Mode bringt Farbe ins graue Wien
Die Ausstellung „Show off“im MAK erzählt, wie Modeschöpfer die Welt und die Stadt veränderten.
WIEN. Wien in den frühen 1980erJahren muss so grau gewesen sein, dass es sich Bewohner der heutigen Hipster-Metropole nicht vorstellen können. „Das war das Ende von Europa, dahinter war der Eiserne Vorhang“, erzählt Andreas Bergbaur.
Der Mann weiß, wovon er spricht. Heute ist er als Experte für die Mailänder Modeindustrie tätig, vor knapp vierzig Jahren hat er erlebt, wie die Mode Farbe in die Bundeshauptstadt gebracht hat: 1979 erblickte das Lifestyle-Magazin „Wiener“das Licht der Welt, 1983 wurde mit der „U-Mode“im Szeneclub U4 ein Vorgänger der Fashion Week ins Leben gerufen. „Das war sehr schrill und londonmäßig“, erinnert sich Andreas Bergbaur.
Diese Phase des Umbruchs bildet den Anfangspunkt der Ausstellung „Show off“, die Bergbaur im Museum für angewandte Kunst (MAK) in Wien mitkuratiert hat. „Den Plan einer großen Modeausstellung gibt es, seit das MAK vor einigen Jahren das Helmut-Lang-Archiv erhielt.“Der Wiener Weltstar Helmut Lang bildet einen der Stränge im Entrée der Schau, den zweiten der Vordenker Rudi Gernreich. „Das sind für uns die Wegbereiter“, sagt Bergbaur. Gernreich musste wegen seiner jüdischen Herkunft mit sechzehn Jahren vor den Nazis fliehen und machte in den USA der 1950er Karriere. „Er hat Inspirationen aus Wien mitgenommen, die grafischen Muster kommen aus der Tradition der Wiener Werkstätte.“Der
Uniformist Helmut Lang dagegen stehe in der Tradition eines Adolf Loos: Ornament ist überflüssig.

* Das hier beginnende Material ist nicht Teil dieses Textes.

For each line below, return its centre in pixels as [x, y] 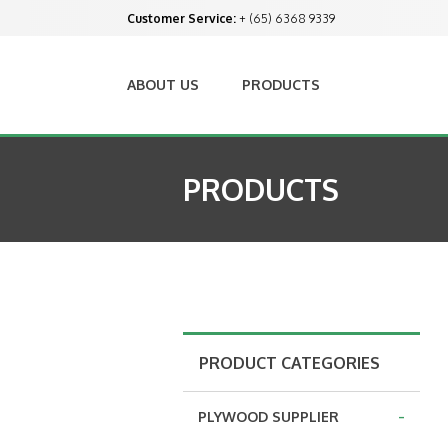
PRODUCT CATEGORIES [289, 362]
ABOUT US [163, 85]
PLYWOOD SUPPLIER [268, 416]
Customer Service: [181, 18]
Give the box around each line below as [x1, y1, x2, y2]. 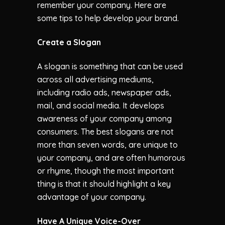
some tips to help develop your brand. [37, 13, 179, 23]
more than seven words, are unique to [37, 139, 178, 150]
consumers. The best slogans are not [37, 126, 174, 137]
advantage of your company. [37, 191, 146, 202]
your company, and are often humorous [37, 152, 185, 163]
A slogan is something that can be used [37, 61, 183, 71]
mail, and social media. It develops [37, 100, 164, 110]
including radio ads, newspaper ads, [37, 87, 171, 97]
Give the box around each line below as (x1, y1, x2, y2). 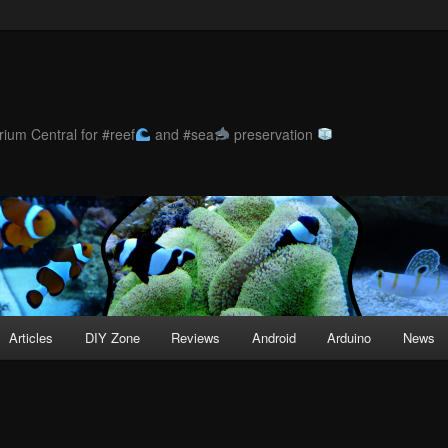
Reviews (171, 328, 221, 348)
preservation (229, 123, 317, 144)
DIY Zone (84, 328, 140, 348)
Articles (9, 328, 54, 348)
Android (251, 328, 296, 348)
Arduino (327, 328, 372, 348)
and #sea (150, 123, 214, 144)
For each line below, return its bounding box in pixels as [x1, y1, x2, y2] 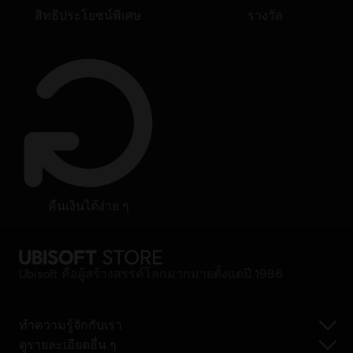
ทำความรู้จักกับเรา [19, 317, 122, 333]
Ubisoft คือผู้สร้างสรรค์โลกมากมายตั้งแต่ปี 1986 [19, 266, 283, 281]
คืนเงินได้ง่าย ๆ [56, 197, 129, 213]
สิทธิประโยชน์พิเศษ [43, 6, 142, 22]
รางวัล [254, 6, 283, 22]
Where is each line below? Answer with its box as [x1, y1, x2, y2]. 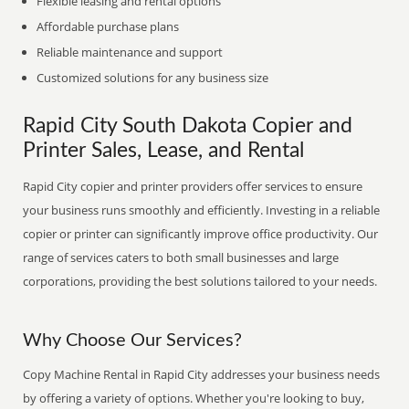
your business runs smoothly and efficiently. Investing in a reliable [23, 202, 381, 218]
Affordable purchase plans [37, 18, 180, 35]
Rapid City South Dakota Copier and [23, 116, 353, 136]
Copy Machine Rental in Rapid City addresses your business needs [23, 366, 381, 383]
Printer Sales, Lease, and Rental [23, 141, 305, 161]
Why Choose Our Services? [23, 331, 243, 350]
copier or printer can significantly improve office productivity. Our [23, 225, 379, 242]
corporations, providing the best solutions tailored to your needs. [23, 273, 378, 289]
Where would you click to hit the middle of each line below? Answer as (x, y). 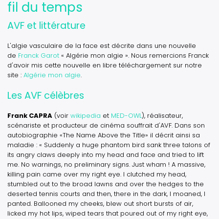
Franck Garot (39, 55)
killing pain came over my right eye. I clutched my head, (97, 174)
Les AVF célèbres (46, 96)
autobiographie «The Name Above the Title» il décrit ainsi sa (104, 135)
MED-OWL (126, 116)
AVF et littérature (46, 26)
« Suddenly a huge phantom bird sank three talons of (125, 145)
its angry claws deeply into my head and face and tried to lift (106, 155)

In diesen beiden Ursträngen bewegen sich die weiteren 60 Positionen der Ausstellung. Am anderen Ende der Timeline stehen Modeschöpfer wie Marina Hoermanseder, Lena Hoschek oder Arthur Arbesser. Die heutige Generation zeichne sich dadurch aus, nicht mehr mit einem Geschäft auf der Kärntner Straße Kundschaft anzuziehen, sondern „auf der globalen Internetstraße“. Viele Österreicher seien in großen Modehäusern weltweit tätig. Daran trägt auch die hochwertige Ausbildung Anteil, die an der Modeklasse der „Angewandten“in Wien angeboten wird. Wieder bildeten die 1980er-Jahre eine Zäsur: Oswald Oberhuber wurde Rektor und setzte auf Internationalisierung. 1980 wurde Karl Lagerfeld der erste Professor, dem folgten Jil Sander oder Vivienne Westwood. „Plötzlich arbeiteten TopStars der Szene mit den Studenten, Lagerfeld stellte im Palais Lichtenstein aus“, sagt Bergbaur. Die Outputs aus vierzig Jahren „Angewandte“nehmen in der Schau breiten Platz ein.

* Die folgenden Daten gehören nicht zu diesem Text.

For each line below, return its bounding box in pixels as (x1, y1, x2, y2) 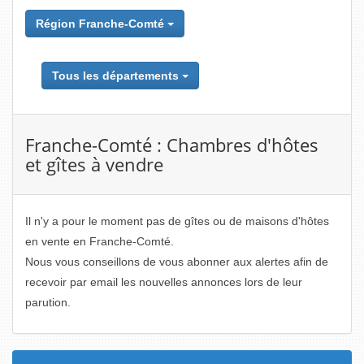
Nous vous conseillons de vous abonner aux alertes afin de (25, 255, 328, 268)
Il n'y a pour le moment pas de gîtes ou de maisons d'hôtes (25, 214, 329, 227)
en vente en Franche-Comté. (25, 235, 174, 248)
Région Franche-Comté (36, 17, 167, 30)
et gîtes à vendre (25, 152, 163, 176)
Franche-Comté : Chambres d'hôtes (25, 132, 318, 157)
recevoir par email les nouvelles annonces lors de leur (25, 275, 302, 288)
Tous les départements (52, 69, 182, 82)
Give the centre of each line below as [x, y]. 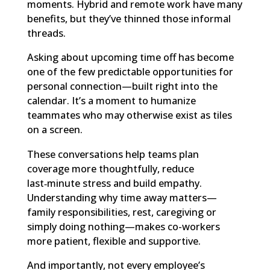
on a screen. [55, 130]
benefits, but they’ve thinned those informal [129, 19]
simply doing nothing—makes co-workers [123, 226]
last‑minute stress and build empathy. [114, 183]
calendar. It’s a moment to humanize [111, 101]
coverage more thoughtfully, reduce [110, 168]
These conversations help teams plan [113, 154]
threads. [46, 33]
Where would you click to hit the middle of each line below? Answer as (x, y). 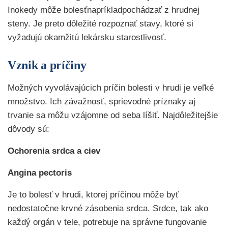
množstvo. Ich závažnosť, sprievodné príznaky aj (102, 102)
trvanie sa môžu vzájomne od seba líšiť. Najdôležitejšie (113, 115)
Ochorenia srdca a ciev (54, 151)
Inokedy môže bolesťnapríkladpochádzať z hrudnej (104, 10)
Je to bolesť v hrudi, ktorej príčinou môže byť (93, 195)
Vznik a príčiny (47, 65)
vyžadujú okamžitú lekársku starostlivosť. (87, 37)
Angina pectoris (40, 173)
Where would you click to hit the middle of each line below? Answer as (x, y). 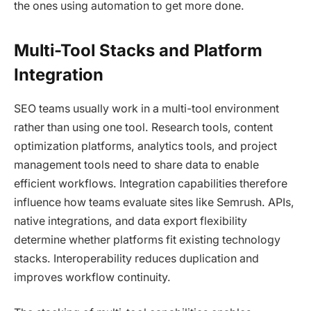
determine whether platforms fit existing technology (147, 239)
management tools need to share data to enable (136, 165)
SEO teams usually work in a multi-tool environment (146, 108)
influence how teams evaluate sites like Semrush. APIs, (154, 202)
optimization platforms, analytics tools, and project (145, 146)
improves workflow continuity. (92, 277)
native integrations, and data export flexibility (131, 221)
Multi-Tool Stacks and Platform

Die Kuratoren hätten versucht, sowohl österreichische Spuren in der Modewelt aufzuspüren als auch Leute, die in Wien ihre Spuren hinterlassen hätten. Das alles wird in einer spektakulären Ausstellungsarchitektur mit 360Grad-Einblicken auf die Designerstücke aufbereitet. Ein Musthave, nicht nur für Fashionistas. Ausstellung: „Show off. Austrian Fashion Design“, Wien, Museum für angewandte Kunst, bis 12. Juli.